Despite Musk’s assurances, the seven major banks involved in the loan for X buyout – Morgan Stanley, Bank of America, Barclays, MUFG, BNP Paribas, Mizuho, and Société Générale – now face the looming prospect of substantial losses if they decide to sell the debt. The billionaire’s unpredictable actions, including attempts to back out of the acquisition deal in 2022 and recent disputes with advertisers, have complicated the banks’ efforts to offload the debt. This intricate situation underscores the challenges and uncertainties surrounding X’s financial landscape post-acquisition.

Last year, Several large hedge funds and credit investors on Wall Street offered to buy the senior-most portion of the debt at approximately 65 cents on the dollar late. However, recent interviews with these entities, as reported by the Financial Times, indicated a lack of enthusiasm for any offered price in acquiring the bonds and loans. This reluctance is driven by uncertainties related to X’s CEO, Linda Yaccarino, and her ability to turn the business around. A prominent multibillion-dollar firm specializing in distressed debt even went so far as to label X’s debt as “uninvestable.”

Musk’s Verbal Guarantees vs Financial Reality

If the $12.5 billion of bonds and loans were to be sold below 60 cents on the dollar, considered optimistic by many investors in the current market, it would result in losses. The potential losses, calculated by the Financial Times, do not even account for X’s interest payments, which amount to $4 billion or more. The debt structure includes $6.5 billion in term loans, $6 billion in senior and junior bonds, and a $500 million revolver. This situation poses a considerable financial challenge for the syndicate of lenders involved in X’s leveraged buyout.
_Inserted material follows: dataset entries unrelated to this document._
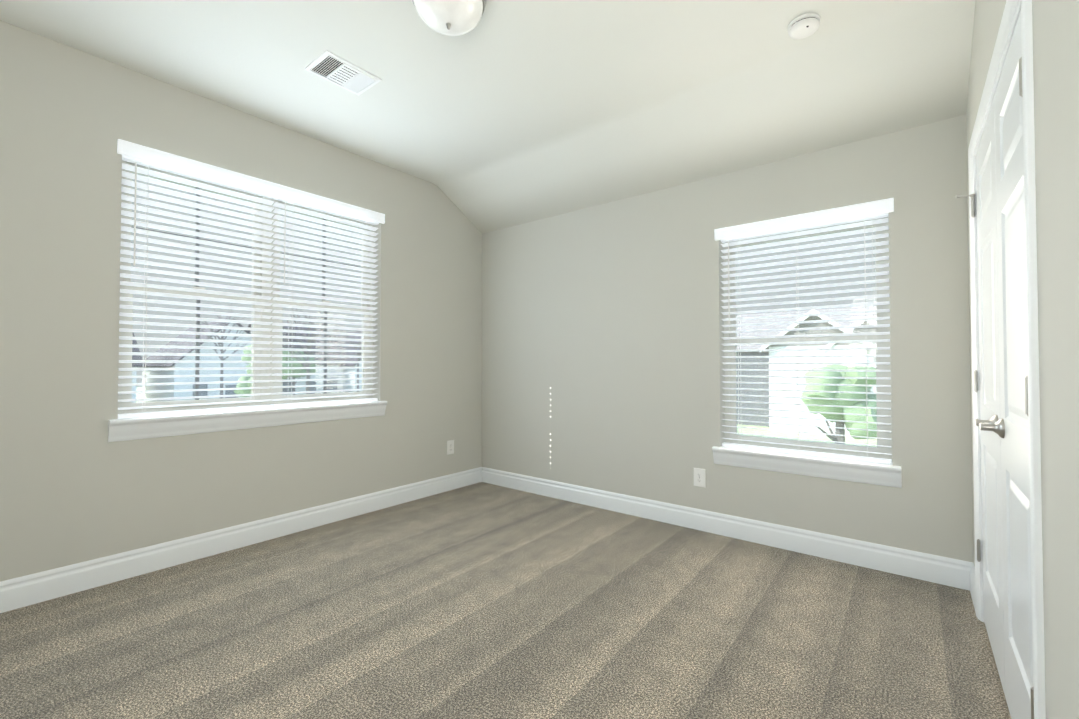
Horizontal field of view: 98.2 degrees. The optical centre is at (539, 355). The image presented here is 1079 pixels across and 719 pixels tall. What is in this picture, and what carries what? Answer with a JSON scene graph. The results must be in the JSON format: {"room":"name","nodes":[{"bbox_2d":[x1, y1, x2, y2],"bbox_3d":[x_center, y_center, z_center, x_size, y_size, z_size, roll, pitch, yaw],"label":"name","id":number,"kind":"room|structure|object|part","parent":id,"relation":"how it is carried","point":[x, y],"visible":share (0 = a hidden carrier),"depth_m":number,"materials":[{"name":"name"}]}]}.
{"room":"empty bedroom","nodes":[
{"label":"empty bedroom","id":0,"kind":"room"},
{"bbox_2d":[0,20,481,581],"bbox_3d":[-1.838,-0.231,3.131,0.180,2.860,4.220,-1,-1,39],"label":"wall","id":1,"kind":"structure","parent":0,"point":[76,486],"depth_m":2.56,"materials":[{"name":"grey paint"}]},
{"bbox_2d":[0,467,479,612],"bbox_3d":[-1.762,1.128,3.046,0.016,0.140,3.860,-1,-1,39],"label":"baseboard","id":2,"kind":"structure","parent":1,"relation":"attached to","point":[26,590],"depth_m":2.74,"materials":[{"name":"white paint"}]},
{"bbox_2d":[108,401,387,441],"bbox_3d":[-1.773,0.408,3.106,0.158,0.118,1.636,-1,-1,39],"label":"sill","id":3,"kind":"structure","parent":1,"relation":"attached to","point":[127,429],"depth_m":2.88,"materials":[{"name":"white paint"}]},
{"bbox_2d":[118,155,378,418],"bbox_3d":[-1.826,-0.376,3.163,0.153,1.450,1.560,-1,-1,39],"label":"window blind","id":4,"kind":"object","parent":1,"relation":"in","point":[267,336],"depth_m":3.00,"materials":[{"name":"white plastic"}]},
{"bbox_2d":[133,161,148,412],"bbox_3d":[-2.198,-0.376,2.589,0.042,1.390,0.085,0,-1,-6],"label":"blind cord","id":5,"kind":"object","parent":4,"relation":"attached to","point":[134,258],"depth_m":2.59,"materials":[{"name":"white fabric"}]},
{"bbox_2d":[131,187,253,286],"bbox_3d":[-2.115,-0.716,2.891,0.014,0.643,0.629,-1,-1,39],"label":"window grille","id":6,"kind":"object","parent":4,"relation":"attached to","point":[196,230],"depth_m":2.89,"materials":[{"name":"grey"}]},
{"bbox_2d":[195,300,199,399],"bbox_3d":[-2.091,-0.045,2.861,0.014,0.631,0.018,-1,-1,39],"label":"window grille","id":7,"kind":"object","parent":4,"relation":"attached to","point":[198,336],"depth_m":2.85,"materials":[{"name":"grey"}]},
{"bbox_2d":[251,192,264,391],"bbox_3d":[-1.838,-0.368,3.043,0.082,1.390,0.041,0,-1,-6],"label":"blind cord","id":8,"kind":"object","parent":4,"relation":"attached to","point":[256,192],"depth_m":3.05,"materials":[{"name":"white fabric"}]},
{"bbox_2d":[284,200,293,403],"bbox_3d":[-1.712,-0.365,3.199,0.042,1.390,0.085,0,-1,-6],"label":"blind cord","id":9,"kind":"object","parent":4,"relation":"attached to","point":[285,200],"depth_m":3.19,"materials":[{"name":"white fabric"}]},
{"bbox_2d":[280,219,362,300],"bbox_3d":[-1.619,-0.705,3.512,0.014,0.643,0.629,-1,-1,39],"label":"window grille","id":10,"kind":"object","parent":4,"relation":"attached to","point":[323,271],"depth_m":3.51,"materials":[{"name":"grey"}]},
{"bbox_2d":[323,311,326,392],"bbox_3d":[-1.596,-0.034,3.481,0.014,0.631,0.018,-1,-1,39],"label":"window grille","id":11,"kind":"object","parent":4,"relation":"attached to","point":[325,312],"depth_m":3.48,"materials":[{"name":"grey"}]},
{"bbox_2d":[361,222,371,395],"bbox_3d":[-1.351,-0.357,3.652,0.081,1.390,0.041,0,-1,-6],"label":"blind cord","id":12,"kind":"object","parent":4,"relation":"attached to","point":[362,222],"depth_m":3.66,"materials":[{"name":"white fabric"}]},
{"bbox_2d":[117,139,384,223],"bbox_3d":[-1.738,-1.100,3.105,0.020,0.073,1.600,-1,-1,39],"label":"window valance","id":13,"kind":"object","parent":1,"relation":"attached to","point":[137,151],"visible":0.94,"depth_m":2.91,"materials":[{"name":"white plastic"}]},
{"bbox_2d":[447,440,453,454],"bbox_3d":[-0.808,0.834,4.252,0.007,0.125,0.080,-1,-1,39],"label":"electrical outlet","id":14,"kind":"object","parent":1,"relation":"attached to","point":[450,446],"visible":1,"depth_m":4.25,"materials":[{"name":"white plastic"}]},
{"bbox_2d":[0,0,974,233],"bbox_3d":[-0.413,-1.478,2.017,3.825,0.665,4.220,-1,-1,39],"label":"ceiling","id":15,"kind":"structure","parent":0,"point":[502,114],"depth_m":2.52,"materials":[{"name":"paint"}]},
{"bbox_2d":[305,50,381,95],"bbox_3d":[-1.077,-1.545,2.577,0.240,0.012,0.315,-1,-1,39],"label":"ceiling vent","id":16,"kind":"object","parent":15,"relation":"in","point":[329,66],"visible":1,"depth_m":2.56,"materials":[{"name":"white metal"}]},
{"bbox_2d":[412,0,486,35],"bbox_3d":[-0.388,-1.476,1.996,0.326,0.171,0.326,-1,-1,39],"label":"ceiling light","id":17,"kind":"object","parent":15,"relation":"attached to","point":[452,17],"visible":1,"depth_m":1.97,"materials":[{"name":"white glass"}]},
{"bbox_2d":[787,13,820,38],"bbox_3d":[1.240,-1.537,2.193,0.136,0.043,0.136,-1,-1,39],"label":"smoke detector","id":18,"kind":"object","parent":15,"relation":"attached to","point":[803,26],"visible":1,"depth_m":2.16,"materials":[{"name":"white plastic"}]},
{"bbox_2d":[0,482,1010,718],"bbox_3d":[-0.413,1.238,1.968,3.825,0.120,4.220,-1,-1,39],"label":"floor","id":19,"kind":"structure","parent":0,"point":[481,600],"depth_m":2.00,"materials":[{"name":"carpet"}]},
{"bbox_2d":[482,115,972,561],"bbox_3d":[0.870,-0.055,3.551,3.525,2.524,0.180,-1,-1,39],"label":"wall","id":20,"kind":"structure","parent":0,"point":[602,349],"depth_m":3.25,"materials":[{"name":"grey paint"}]},
{"bbox_2d":[694,468,705,487],"bbox_3d":[1.104,0.843,3.228,0.080,0.125,0.007,-1,-1,39],"label":"outlet","id":21,"kind":"object","parent":20,"relation":"attached to","point":[699,472],"visible":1,"depth_m":3.23,"materials":[{"name":"white plastic"}]},
{"bbox_2d":[480,467,963,588],"bbox_3d":[0.821,1.135,3.444,3.495,0.140,0.016,-1,-1,39],"label":"baseboard","id":22,"kind":"structure","parent":20,"relation":"attached to","point":[942,570],"depth_m":2.98,"materials":[{"name":"white paint"}]},
{"bbox_2d":[714,198,893,240],"bbox_3d":[1.569,-0.824,2.874,0.968,0.073,0.020,-1,-1,39],"label":"window valance","id":23,"kind":"object","parent":20,"relation":"attached to","point":[842,213],"visible":0.88,"depth_m":2.82,"materials":[{"name":"white"}]},
{"bbox_2d":[721,213,892,463],"bbox_3d":[1.639,-0.107,2.949,0.928,1.435,0.153,-1,-1,39],"label":"blind","id":24,"kind":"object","parent":20,"relation":"in","point":[881,452],"depth_m":2.88,"materials":[{"name":"white plastic"}]},
{"bbox_2d":[728,238,740,427],"bbox_3d":[1.313,-0.094,3.125,0.085,1.375,0.042,0,-1,-6],"label":"blind cord","id":25,"kind":"object","parent":24,"relation":"attached to","point":[737,238],"depth_m":3.14,"materials":[{"name":"white fabric"}]},
{"bbox_2d":[796,231,799,446],"bbox_3d":[1.608,-0.097,2.910,0.002,1.375,0.056,-1,-1,39],"label":"blind cord","id":26,"kind":"object","parent":24,"relation":"attached to","point":[798,320],"depth_m":2.90,"materials":[{"name":"white fabric"}]},
{"bbox_2d":[864,220,877,452],"bbox_3d":[1.882,-0.102,2.672,0.041,1.375,0.082,0,-1,-6],"label":"blind cord","id":27,"kind":"object","parent":24,"relation":"attached to","point":[872,220],"depth_m":2.66,"materials":[{"name":"white fabric"}]},
{"bbox_2d":[712,446,901,487],"bbox_3d":[1.597,0.669,2.883,1.004,0.118,0.158,-1,-1,39],"label":"sill","id":28,"kind":"structure","parent":20,"relation":"attached to","point":[882,474],"depth_m":2.79,"materials":[{"name":"white paint"}]},
{"bbox_2d":[966,0,1078,718],"bbox_3d":[1.035,-0.272,0.839,0.120,2.860,4.220,-1,-1,39],"label":"wall","id":29,"kind":"structure","parent":0,"point":[1055,25],"depth_m":0.95,"materials":[{"name":"grey paint"}]},
{"bbox_2d":[964,561,975,612],"bbox_3d":[2.085,1.113,2.239,0.016,0.140,0.284,-1,-1,39],"label":"baseboard","id":30,"kind":"structure","parent":29,"relation":"attached to","point":[969,568],"depth_m":2.35,"materials":[{"name":"white paint"}]},
{"bbox_2d":[955,98,1004,693],"bbox_3d":[1.761,0.131,1.862,0.107,2.062,0.618,-1,-1,39],"label":"door","id":31,"kind":"structure","parent":29,"relation":"in","point":[989,394],"depth_m":1.82,"materials":[{"name":"white paint"}]},
{"bbox_3d":[1.635,0.245,1.718,0.059,0.066,0.163,-1,-1,39],"label":"handle","id":32,"kind":"part","parent":31,"relation":"part of","materials":[{"name":"grey metal"}]},
{"bbox_2d":[979,10,1033,718],"bbox_3d":[1.399,0.123,1.397,0.093,2.062,0.675,-1,-1,39],"label":"door leaf","id":33,"kind":"structure","parent":29,"relation":"in","point":[1010,427],"depth_m":1.39,"materials":[{"name":"white paint"}]},
{"bbox_3d":[1.546,0.243,1.606,0.059,0.066,0.163,-1,-1,39],"label":"handle","id":34,"kind":"part","parent":33,"relation":"part of","materials":[{"name":"grey metal"}]},
{"bbox_2d":[968,0,1045,718],"bbox_3d":[1.619,0.099,1.579,0.137,2.144,1.356,-1,-1,39],"label":"door frame","id":35,"kind":"structure","parent":29,"relation":"attached to","point":[1007,20],"depth_m":1.10,"materials":[{"name":"white paint"}]},
{"label":"outside","id":36,"kind":"structure","parent":0,"visible":0},
{"bbox_2d":[136,387,876,446],"bbox_3d":[-6.840,5.009,28.693,180.000,0.300,150.000,-1,-1,39],"label":"ground","id":37,"kind":"structure","parent":36,"point":[770,433],"depth_m":28.37,"materials":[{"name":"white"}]},
{"bbox_2d":[131,332,143,402],"bbox_3d":[-43.868,0.612,41.692,12.900,8.960,10.900,-1,-1,39],"label":"house","id":38,"kind":"structure","parent":37,"relation":"on","point":[135,364],"depth_m":41.79,"materials":[{"name":"white"}]},
{"bbox_2d":[142,319,251,401],"bbox_3d":[-36.071,0.787,51.461,12.900,8.960,10.400,-1,-1,39],"label":"house","id":39,"kind":"structure","parent":37,"relation":"on","point":[180,379],"depth_m":46.87,"materials":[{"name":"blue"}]},
{"bbox_2d":[200,304,247,397],"bbox_3d":[-31.189,-0.156,45.994,6.150,10.649,4.891,-1,-1,39],"label":"tree","id":40,"kind":"object","parent":37,"relation":"on","point":[222,352],"depth_m":45.21,"materials":[{"name":"grey plant"}]},
{"bbox_2d":[234,345,291,396],"bbox_3d":[-18.178,2.029,30.560,2.658,5.725,3.079,-1,-1,39],"label":"tree","id":41,"kind":"object","parent":37,"relation":"on","point":[246,378],"depth_m":29.58,"materials":[{"name":"green plant"}]},
{"bbox_2d":[248,324,344,394],"bbox_3d":[-32.491,0.754,60.760,12.900,9.360,9.400,-1,-1,39],"label":"house","id":42,"kind":"structure","parent":37,"relation":"on","point":[299,389],"depth_m":58.66,"materials":[{"name":"white"}]},
{"bbox_2d":[282,351,315,394],"bbox_3d":[-26.631,2.212,51.298,3.808,6.104,4.092,-1,-1,39],"label":"tree","id":43,"kind":"object","parent":37,"relation":"on","point":[297,370],"depth_m":50.31,"materials":[{"name":"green plant"}]},
{"bbox_2d":[282,308,348,393],"bbox_3d":[-17.032,0.408,33.244,6.970,9.064,5.495,-1,-1,39],"label":"tree","id":44,"kind":"object","parent":37,"relation":"on","point":[307,353],"depth_m":33.31,"materials":[{"name":"grey plant"}]},
{"bbox_2d":[302,311,351,354],"bbox_3d":[-24.790,-0.508,54.082,5.476,11.644,5.287,-1,-1,39],"label":"tree","id":45,"kind":"object","parent":37,"relation":"on","point":[340,336],"depth_m":54.03,"materials":[{"name":"grey plant"}]},
{"bbox_2d":[334,325,360,391],"bbox_3d":[-22.676,0.582,56.986,6.269,9.568,6.338,-1,-1,39],"label":"tree","id":46,"kind":"object","parent":37,"relation":"on","point":[358,354],"depth_m":56.29,"materials":[{"name":"grey plant"}]},
{"bbox_2d":[335,331,361,391],"bbox_3d":[-24.844,1.040,65.528,12.900,8.960,9.900,-1,-1,39],"label":"house","id":47,"kind":"structure","parent":37,"relation":"on","point":[348,370],"depth_m":59.62,"materials":[{"name":"white"}]},
{"bbox_2d":[737,351,769,426],"bbox_3d":[23.921,0.772,33.648,26.000,8.350,12.000,-1,-1,39],"label":"wall","id":48,"kind":"structure","parent":37,"relation":"on","point":[749,392],"depth_m":32.98,"materials":[{"name":"grey"}]},
{"bbox_2d":[737,306,876,349],"bbox_3d":[23.921,-1.924,33.697,26.900,3.278,12.900,-1,-1,39],"label":"roof","id":49,"kind":"structure","parent":48,"relation":"on","point":[783,326],"depth_m":35.01,"materials":[{"name":"grey"}]},
{"bbox_2d":[769,345,865,437],"bbox_3d":[17.679,2.151,29.649,5.200,5.450,2.400,-1,-1,39],"label":"wall","id":50,"kind":"structure","parent":37,"relation":"on","point":[802,387],"depth_m":29.36,"materials":[{"name":"white"}]},
{"bbox_2d":[769,316,863,346],"bbox_3d":[16.961,-1.590,28.817,5.200,2.000,0.100,-1,-1,39],"label":"gable","id":51,"kind":"object","parent":50,"relation":"on","point":[827,324],"depth_m":28.74,"materials":[{"name":"grey"}]},
{"bbox_3d":[17.679,-1.481,29.714,6.100,2.506,3.300,-1,-1,39],"label":"roof","id":52,"kind":"structure","parent":50,"relation":"on","visible":0},
{"bbox_2d":[759,309,874,352],"bbox_3d":[16.624,-1.524,28.393,6.100,2.626,0.060,-1,-1,39],"label":"fascia","id":53,"kind":"object","parent":52,"relation":"attached to","point":[821,317],"depth_m":28.24,"materials":[{"name":"white"}]},
{"bbox_2d":[800,364,876,443],"bbox_3d":[7.345,2.351,11.355,1.948,4.391,1.913,-1,-1,39],"label":"tree","id":54,"kind":"object","parent":37,"relation":"on","point":[843,395],"depth_m":10.80,"materials":[{"name":"green plant"}]},
{"bbox_2d":[867,345,875,438],"bbox_3d":[19.836,2.124,28.183,3.400,5.450,2.000,-1,-1,39],"label":"wall","id":55,"kind":"structure","parent":37,"relation":"on","point":[869,359],"depth_m":27.28,"materials":[{"name":"white"}]},
{"bbox_2d":[852,321,875,344],"bbox_3d":[19.243,-1.339,27.503,3.400,1.450,0.100,-1,-1,39],"label":"gable","id":56,"kind":"object","parent":55,"relation":"on","point":[863,331],"depth_m":27.45,"materials":[{"name":"grey"}]},
{"bbox_3d":[19.836,-1.213,28.243,4.300,1.994,2.900,-1,-1,39],"label":"gable roof","id":57,"kind":"structure","parent":55,"relation":"on","visible":0},
{"bbox_2d":[823,317,876,351],"bbox_3d":[18.906,-1.254,27.079,4.300,2.114,0.060,-1,-1,39],"label":"fascia","id":58,"kind":"object","parent":57,"relation":"attached to","point":[849,329],"depth_m":27.38,"materials":[{"name":"white"}]}
]}
Interestingly, instead of opting for a quick sale at a potential steep loss, the banks are holding onto the debt, banking on the possibility of improved performance for X following strategic cost-cutting measures. However, with no immediate plans to divest the debt and uncertainties looming over the platform’s future, the banks’ decision is not without its risks.

Elon Musk’s verbal assurances, delivered without a formal contract, add an intriguing layer to this financial saga, leaving observers to ponder whether the entrepreneur can live up to his lofty promises.

I have never lost money for those who invest in me, and I am not starting now,” Elon Musk asserted when questioned about a separate fundraising initiative by his company, X.ai Corp.

The ongoing debate about how the debt reflects on bank balance sheets has become a hot topic among traders and investors on Wall Street. This discussion gains significance against the backdrop of X’s business taking a nosedive since Elon Musk’s acquisition.

Musk, who has already fallen out of favour with marketers/advertisers due to relaxed content moderation, is now grappling with an even bigger challenge. The X platform lost some of its major advertisers following Musk’s endorsement of an antisemitic post in November. Adding fuel to the fire, Musk didn’t mince words, bluntly telling brands that had temporarily halted ads on the X platform over his controversial comments to “go fuck yourself,” specifically targeting Disney’s CEO Bob Iger.

According to Sensor Tower, 50 of the top 100 US advertisers stopped ad spending on the X platform between October 222 and 2023. Consequently, advertising revenue on X is anticipated to decline 40% YoY in 2023.

In response, X is strategically shifting its advertising focus towards small and mid-sized businesses, moving away from a reliance on major advertisers like Disney. Simultaneously, the platform is intensifying efforts to boost revenue through its subscription business, enticing verified users with exclusive benefits. This multifaceted approach aims to position X as a compelling and unique option in the competitive landscape of social media platforms.

Elon Musk’s assurances to lenders have temporarily quelled anxieties, but doubts remain about his ability to deliver on his promises.

As X navigates its uncertain financial path, one question remains: can Elon Musk’s bold vision and strategic manoeuvres steer the platform towards profitability, or will the debt saga leave a lasting stain on the legacy of his social media venture? Only time will tell if Musk’s assurances to lenders will hold water, and whether X can regain the trust of advertisers and its users.